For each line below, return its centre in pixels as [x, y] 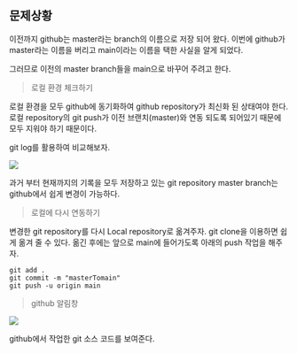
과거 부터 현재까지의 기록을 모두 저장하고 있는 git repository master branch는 [144, 182]
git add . [27, 270]
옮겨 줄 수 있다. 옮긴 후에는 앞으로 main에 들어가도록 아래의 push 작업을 [142, 242]
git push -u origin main [55, 286]
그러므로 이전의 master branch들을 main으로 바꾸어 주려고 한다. [120, 68]
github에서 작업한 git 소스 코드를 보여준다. [82, 338]
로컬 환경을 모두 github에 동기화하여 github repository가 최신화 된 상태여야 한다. [149, 106]
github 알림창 [55, 303]
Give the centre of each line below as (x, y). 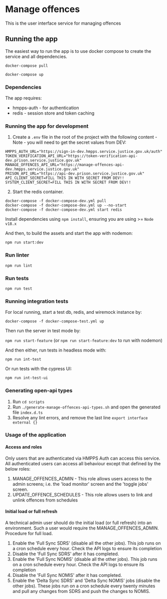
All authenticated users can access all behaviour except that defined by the (83, 463)
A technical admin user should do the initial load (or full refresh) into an (78, 523)
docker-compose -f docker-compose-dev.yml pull (56, 201)
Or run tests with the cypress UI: (39, 369)
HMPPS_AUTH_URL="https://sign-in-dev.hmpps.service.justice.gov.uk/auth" (84, 152)
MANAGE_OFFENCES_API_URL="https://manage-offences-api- (65, 165)
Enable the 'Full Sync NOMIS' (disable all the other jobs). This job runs (85, 559)
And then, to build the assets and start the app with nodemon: (69, 233)
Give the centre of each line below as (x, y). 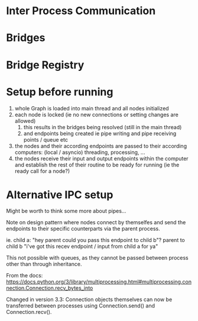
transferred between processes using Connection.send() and (81, 306)
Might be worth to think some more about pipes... (66, 211)
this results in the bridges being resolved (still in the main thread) (103, 127)
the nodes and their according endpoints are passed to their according (101, 146)
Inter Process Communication (81, 11)
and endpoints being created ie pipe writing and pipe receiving (100, 133)
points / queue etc (46, 139)
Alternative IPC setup (60, 194)
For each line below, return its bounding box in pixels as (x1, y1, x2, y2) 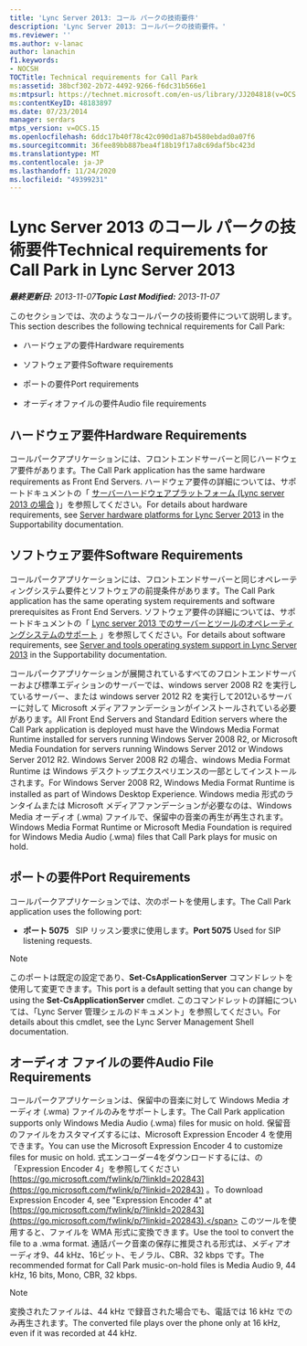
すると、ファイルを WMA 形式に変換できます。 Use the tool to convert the (16, 1226, 294, 1238)
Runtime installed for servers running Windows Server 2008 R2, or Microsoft (9, 733, 298, 745)
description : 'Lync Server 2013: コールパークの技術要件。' (9, 22, 227, 31)
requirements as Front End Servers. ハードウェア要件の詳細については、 (9, 476, 281, 487)
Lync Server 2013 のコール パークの (9, 217, 281, 238)
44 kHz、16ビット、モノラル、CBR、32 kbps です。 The (53, 1249, 265, 1261)
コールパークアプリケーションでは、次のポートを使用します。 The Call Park (9, 896, 291, 906)
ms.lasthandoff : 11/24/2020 (9, 166, 117, 175)
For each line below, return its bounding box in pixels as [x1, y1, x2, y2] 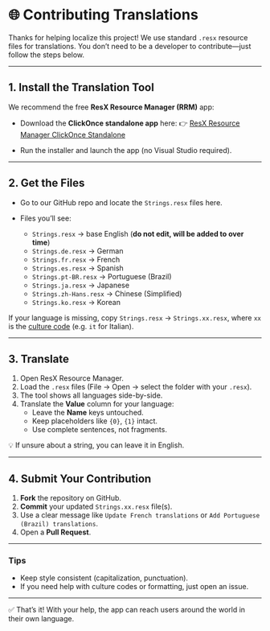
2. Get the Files [8, 176, 85, 190]
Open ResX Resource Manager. [19, 373, 125, 383]
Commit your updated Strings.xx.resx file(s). [19, 501, 173, 512]
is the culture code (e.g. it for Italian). [8, 321, 134, 331]
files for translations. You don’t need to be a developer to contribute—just [8, 41, 252, 51]
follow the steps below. [8, 50, 85, 60]
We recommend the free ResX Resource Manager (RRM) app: [8, 102, 215, 112]
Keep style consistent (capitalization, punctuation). [19, 573, 189, 583]

--------------------------------

● Brief: Among the lines of the preceding data, which ones hold the word "https"? List them.

● Problem solution:
HMPPS_AUTH_URL="https://sign-in-dev.hmpps.service.justice.gov.uk/auth" (84, 152)
MANAGE_OFFENCES_API_URL="https://manage-offences-api- (65, 165)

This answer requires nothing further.